━━━━━ PROVIDED RECORDS

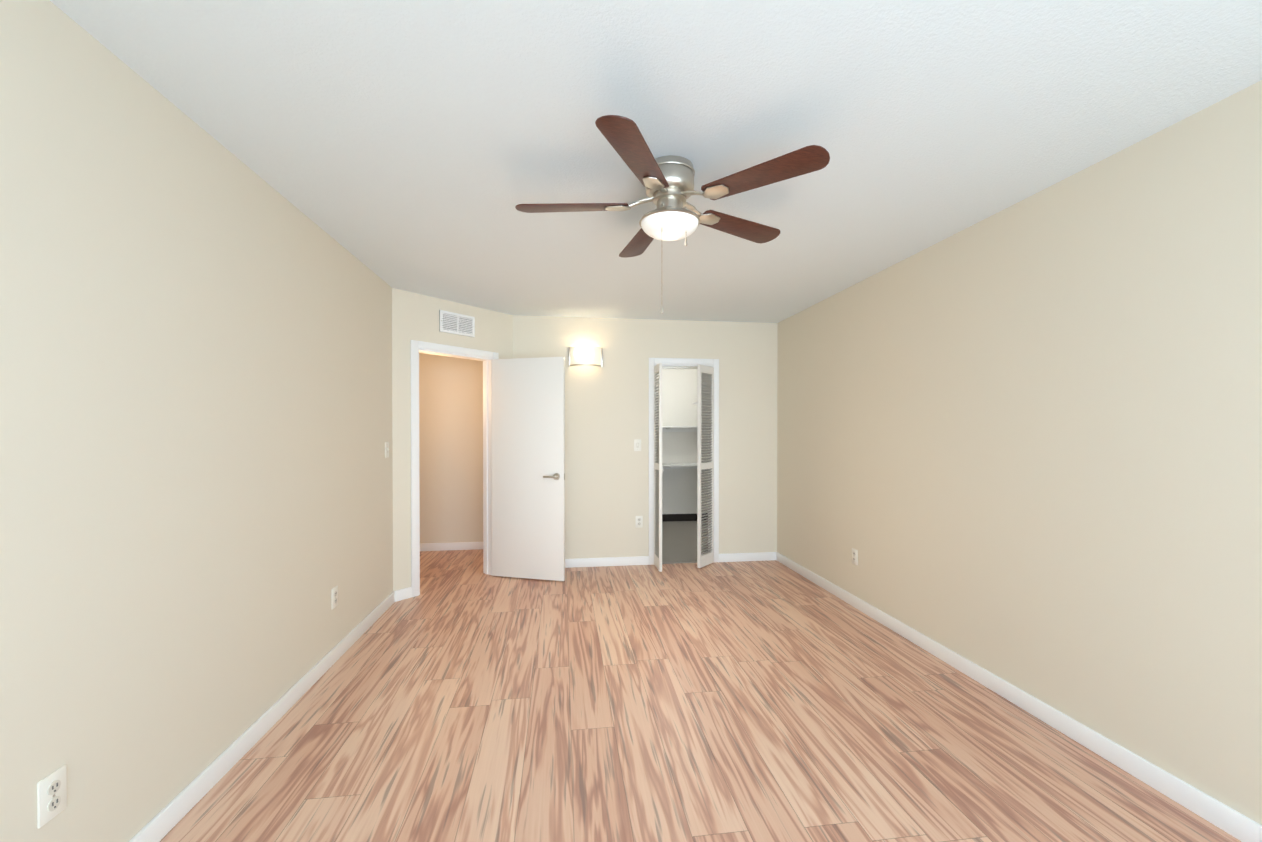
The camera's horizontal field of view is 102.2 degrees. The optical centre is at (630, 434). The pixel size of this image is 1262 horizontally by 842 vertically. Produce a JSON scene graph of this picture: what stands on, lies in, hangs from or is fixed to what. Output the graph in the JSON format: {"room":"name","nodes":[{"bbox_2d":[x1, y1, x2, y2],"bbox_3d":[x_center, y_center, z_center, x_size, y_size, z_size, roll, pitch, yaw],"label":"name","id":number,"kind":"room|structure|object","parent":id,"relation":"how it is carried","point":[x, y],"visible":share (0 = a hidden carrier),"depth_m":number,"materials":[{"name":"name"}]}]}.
{"room":"empty bedroom","nodes":[
{"label":"empty bedroom","id":0,"kind":"room"},
{"bbox_2d":[0,0,392,841],"bbox_3d":[-1.552,0.101,1.276,0.120,2.440,5.496,0,0,-8],"label":"wall","id":1,"kind":"structure","parent":0,"point":[196,496],"depth_m":1.64,"materials":[{"name":"beige paint"}]},
{"bbox_2d":[37,765,66,827],"bbox_3d":[-1.491,0.931,1.312,0.010,0.116,0.072,0,0,-8],"label":"electrical outlet","id":2,"kind":"object","parent":1,"relation":"attached to","point":[51,795],"visible":1,"depth_m":1.31,"materials":[{"name":"white plastic"}]},
{"bbox_2d":[331,586,337,608],"bbox_3d":[-1.709,0.939,2.938,0.010,0.116,0.072,0,0,-8],"label":"electrical outlet","id":3,"kind":"object","parent":1,"relation":"attached to","point":[334,596],"visible":1,"depth_m":2.93,"materials":[{"name":"white plastic"}]},
{"bbox_2d":[385,442,388,457],"bbox_3d":[-1.823,0.112,3.814,0.019,0.116,0.072,0,0,-8],"label":"light switch","id":4,"kind":"object","parent":1,"relation":"attached to","point":[386,449],"visible":1,"depth_m":3.80,"materials":[{"name":"white plastic"}]},
{"bbox_2d":[129,542,1261,841],"bbox_3d":[-0.472,1.271,2.335,4.700,0.085,7.050,0,0,-8],"label":"baseboard","id":5,"kind":"structure","parent":1,"relation":"attached to","point":[161,824],"depth_m":2.26,"materials":[{"name":"white paint"}]},
{"bbox_2d":[419,353,482,542],"bbox_3d":[-2.213,0.068,5.709,2.390,2.440,0.120,0,0,-8],"label":"wall","id":6,"kind":"structure","parent":0,"point":[451,445],"depth_m":5.68,"materials":[{"name":"beige paint"}]},
{"bbox_2d":[392,288,512,590],"bbox_3d":[-1.531,0.077,4.465,0.120,2.440,1.369,0,1,37],"label":"wall","id":7,"kind":"structure","parent":0,"point":[415,316],"depth_m":4.05,"materials":[{"name":"beige paint"}]},
{"bbox_2d":[410,340,498,596],"bbox_3d":[-1.549,0.269,4.443,0.152,2.058,0.856,0,1,37],"label":"door frame","id":8,"kind":"structure","parent":7,"relation":"attached to","point":[418,347],"depth_m":4.30,"materials":[{"name":"white paint"}]},
{"bbox_2d":[439,310,474,336],"bbox_3d":[-1.496,-0.957,4.393,0.014,0.180,0.340,0,1,37],"label":"air vent","id":9,"kind":"object","parent":7,"relation":"in","point":[456,323],"visible":1,"depth_m":4.38,"materials":[{"name":"white metal"}]},
{"bbox_2d":[491,357,564,580],"bbox_3d":[-0.924,0.300,4.551,0.661,1.970,0.337,0,0,-8],"label":"entry door","id":10,"kind":"structure","parent":7,"relation":"in","point":[528,467],"depth_m":4.54,"materials":[{"name":"white paint"}]},
{"bbox_2d":[513,315,777,558],"bbox_3d":[0.178,0.073,5.122,2.666,2.440,0.120,0,0,-8],"label":"wall","id":11,"kind":"structure","parent":0,"point":[606,464],"depth_m":5.05,"materials":[{"name":"beige paint"}]},
{"bbox_2d":[568,347,602,366],"bbox_3d":[-0.437,-0.756,4.924,0.334,0.188,0.097,0,0,-8],"label":"light","id":12,"kind":"object","parent":11,"relation":"attached to","point":[585,356],"visible":1,"depth_m":4.89,"materials":[{"name":"beige glass"}]},
{"bbox_2d":[634,439,640,450],"bbox_3d":[0.067,0.103,5.037,0.072,0.116,0.019,0,0,-8],"label":"light switch","id":13,"kind":"object","parent":11,"relation":"attached to","point":[637,444],"visible":1,"depth_m":5.04,"materials":[{"name":"white plastic"}]},
{"bbox_2d":[636,516,642,527],"bbox_3d":[0.081,0.863,5.050,0.072,0.116,0.010,0,0,-8],"label":"electrical outlet","id":14,"kind":"object","parent":11,"relation":"attached to","point":[639,521],"visible":1,"depth_m":5.05,"materials":[{"name":"white plastic"}]},
{"bbox_2d":[649,358,718,564],"bbox_3d":[0.523,0.263,5.170,0.720,2.058,0.152,0,0,-8],"label":"trim","id":15,"kind":"structure","parent":11,"relation":"attached to","point":[679,363],"depth_m":5.10,"materials":[{"name":"white paint"}]},
{"bbox_2d":[654,363,713,571],"bbox_3d":[0.547,0.304,4.947,0.608,1.955,0.294,0,0,-8],"label":"doors","id":16,"kind":"structure","parent":11,"relation":"in","point":[705,379],"depth_m":4.95,"materials":[{"name":"white paint"}]},
{"bbox_2d":[50,0,1261,322],"bbox_3d":[-0.590,-1.182,3.007,5.150,0.100,8.850,0,0,-8],"label":"ceiling","id":17,"kind":"structure","parent":0,"point":[422,146],"depth_m":1.77,"materials":[{"name":"white paint"}]},
{"bbox_2d":[515,115,829,312],"bbox_3d":[0.135,-0.812,2.174,1.242,0.627,1.236,0,0,-8],"label":"ceiling fan","id":18,"kind":"object","parent":17,"relation":"hanging from","point":[667,182],"visible":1,"depth_m":2.04,"materials":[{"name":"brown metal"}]},
{"bbox_2d":[657,368,707,513],"bbox_3d":[0.415,0.055,7.474,1.530,2.440,0.120,0,0,-8],"label":"wall","id":19,"kind":"structure","parent":0,"point":[679,398],"depth_m":7.44,"materials":[{"name":"white paint"}]},
{"bbox_2d":[657,426,691,468],"bbox_3d":[0.255,0.186,7.202,1.140,0.622,0.380,0,0,-8],"label":"shelf unit","id":20,"kind":"object","parent":19,"relation":"attached to","point":[679,429],"depth_m":7.40,"materials":[{"name":"white wood"}]},
{"bbox_2d":[662,513,707,521],"bbox_3d":[0.428,1.212,7.416,1.538,0.103,0.016,0,0,-8],"label":"baseboard","id":21,"kind":"structure","parent":19,"relation":"attached to","point":[679,517],"depth_m":7.45,"materials":[{"name":"black"}]},
{"bbox_2d":[692,400,707,468],"bbox_3d":[1.119,0.031,6.585,0.388,0.942,1.830,0,0,-8],"label":"shelf unit","id":22,"kind":"object","parent":19,"relation":"attached to","point":[694,428],"depth_m":7.13,"materials":[{"name":"white"}]},
{"bbox_2d":[662,521,707,563],"bbox_3d":[0.580,1.278,6.285,1.538,0.012,2.299,0,0,-8],"label":"floor","id":23,"kind":"structure","parent":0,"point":[679,541],"depth_m":6.07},
{"bbox_2d":[160,549,1240,841],"bbox_3d":[-0.590,1.358,3.026,5.150,0.100,8.850,0,0,-8],"label":"floor","id":24,"kind":"structure","parent":0,"point":[462,697],"depth_m":2.22,"materials":[{"name":"laminate"}]},
{"bbox_2d":[777,80,1261,824],"bbox_3d":[1.823,0.086,3.340,0.120,2.440,8.690,0,0,-8],"label":"wall","id":25,"kind":"structure","parent":0,"point":[1019,444],"depth_m":2.17,"materials":[{"name":"beige paint"}]},
{"bbox_2d":[852,548,857,564],"bbox_3d":[1.690,0.922,3.848,0.010,0.116,0.072,0,0,-8],"label":"electrical outlet","id":26,"kind":"object","parent":25,"relation":"attached to","point":[855,556],"visible":1,"depth_m":3.83,"materials":[{"name":"white plastic"}]}
]}

━━━━━━━━━━

EXERCISE GOAL: List each line of the records that holds the string "baseboard".

RESPONSE TO THIS EXERCISE:
{"bbox_2d":[129,542,1261,841],"bbox_3d":[-0.472,1.271,2.335,4.700,0.085,7.050,0,0,-8],"label":"baseboard","id":5,"kind":"structure","parent":1,"relation":"attached to","point":[161,824],"depth_m":2.26,"materials":[{"name":"white paint"}]},
{"bbox_2d":[662,513,707,521],"bbox_3d":[0.428,1.212,7.416,1.538,0.103,0.016,0,0,-8],"label":"baseboard","id":21,"kind":"structure","parent":19,"relation":"attached to","point":[679,517],"depth_m":7.45,"materials":[{"name":"black"}]},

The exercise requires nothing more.